Панну Евфемию это успокоило больше всякой содовой воды. Она стала перед зеркалом, вынула из кармана маленькую пудреницу и смягчила слишком яркий румянец.
- Что это за письмо? - сказала она, разрывая конверт. - Без подписи.
- Я уверена, что это он сам писал, - сказала Мадзя, глядя на письмо через плечо панны Евфемии, которая начала тихо читать, делая вполголоса замечания:
- "Божество мое неземное..." Это что еще значит?.. "Я схожу с ума, не ем, не сплю, забываю о своих обязанностях, а ночью ворочаюсь в постели, как Тантал..." Туда же с мифологией! "Какой-то внутренний голос говорит мне, что я Тебе не безразличен, чему Ты неоднократно давала доказательства..." Ах, какой дурак! Давала доказательства!.. "Ты порвала, небесное созданье..." Что за фамильярность!.. "...с Круковским, а когда мы встретились на площади, твой сладостный взор изобразил такую страсть..."

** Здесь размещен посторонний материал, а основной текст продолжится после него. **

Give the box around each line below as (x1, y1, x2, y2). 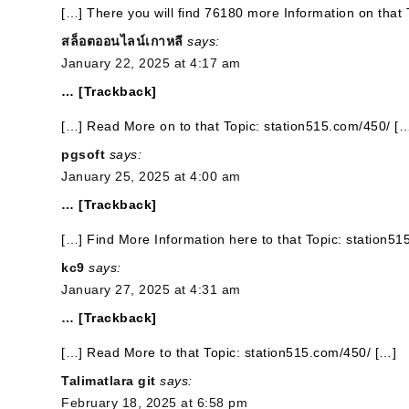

- Ну, это уж слишком! - комкая письмо, вспыхнула панна Евфемия.
- Раз уж начала, читай дальше.
- "Если сейчас Ты отвращаешь от меня свой лик, который для меня небо и земля, воздух и вечность, то, видно..." Нет, этот писаришка все время обращается ко мне на "ты"!.. "...кто-то очернил меня. Если бы приехал ревизор, сам управляющий, даже следственная комиссия, я не стал бы оправдываться, ибо я шляхтич с деда и прадеда, гордая душа, и шею гнуть не умею. Но перед Тобою, мой ангел..."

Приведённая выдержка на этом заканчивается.